EXERCISE PROMPT:
Beneath this instruction is a listing. Transcribe from it only the stretch from the line with "to the post-peak" through the line with "the type of Organization. (8, 708, 172, 725)", both end lines included, exactly as written.

DATA SECTION:
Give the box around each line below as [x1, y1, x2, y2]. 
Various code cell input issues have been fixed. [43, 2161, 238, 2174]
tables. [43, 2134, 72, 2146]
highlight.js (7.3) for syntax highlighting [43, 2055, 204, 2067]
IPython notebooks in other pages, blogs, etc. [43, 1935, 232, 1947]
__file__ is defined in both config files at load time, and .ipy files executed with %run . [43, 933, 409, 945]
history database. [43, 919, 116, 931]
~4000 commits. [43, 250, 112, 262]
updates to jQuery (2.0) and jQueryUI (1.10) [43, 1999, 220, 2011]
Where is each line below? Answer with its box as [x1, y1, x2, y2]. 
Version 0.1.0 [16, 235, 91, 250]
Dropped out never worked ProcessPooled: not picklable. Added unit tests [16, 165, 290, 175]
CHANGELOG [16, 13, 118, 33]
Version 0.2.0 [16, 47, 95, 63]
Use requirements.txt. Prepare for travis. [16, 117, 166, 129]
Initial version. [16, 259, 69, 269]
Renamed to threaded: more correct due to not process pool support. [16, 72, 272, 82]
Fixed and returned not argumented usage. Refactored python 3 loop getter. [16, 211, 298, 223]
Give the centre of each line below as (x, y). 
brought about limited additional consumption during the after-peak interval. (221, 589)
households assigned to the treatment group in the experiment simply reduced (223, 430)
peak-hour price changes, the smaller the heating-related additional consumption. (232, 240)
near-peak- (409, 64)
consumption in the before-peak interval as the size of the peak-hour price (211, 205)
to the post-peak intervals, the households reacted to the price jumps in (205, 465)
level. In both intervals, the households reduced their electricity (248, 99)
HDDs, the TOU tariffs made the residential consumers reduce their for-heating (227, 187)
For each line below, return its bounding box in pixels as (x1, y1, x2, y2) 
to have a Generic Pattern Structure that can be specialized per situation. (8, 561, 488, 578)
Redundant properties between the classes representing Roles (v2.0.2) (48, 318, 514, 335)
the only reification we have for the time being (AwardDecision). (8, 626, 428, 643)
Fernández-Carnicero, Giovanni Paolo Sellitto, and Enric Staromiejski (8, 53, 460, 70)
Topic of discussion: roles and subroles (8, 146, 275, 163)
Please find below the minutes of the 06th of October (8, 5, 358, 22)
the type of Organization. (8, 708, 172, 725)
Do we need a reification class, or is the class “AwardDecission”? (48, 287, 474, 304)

OUTPUT OF THE TASK:
to the post-peak intervals, the households reacted to the price jumps in (205, 465)
level. In both intervals, the households reduced their electricity (248, 99)
HDDs, the TOU tariffs made the residential consumers reduce their for-heating (227, 187)
For each line below, return its bounding box in pixels as (x1, y1, x2, y2) 
to have a Generic Pattern Structure that can be specialized per situation. (8, 561, 488, 578)
Redundant properties between the classes representing Roles (v2.0.2) (48, 318, 514, 335)
the only reification we have for the time being (AwardDecision). (8, 626, 428, 643)
Fernández-Carnicero, Giovanni Paolo Sellitto, and Enric Staromiejski (8, 53, 460, 70)
Topic of discussion: roles and subroles (8, 146, 275, 163)
Please find below the minutes of the 06th of October (8, 5, 358, 22)
the type of Organization. (8, 708, 172, 725)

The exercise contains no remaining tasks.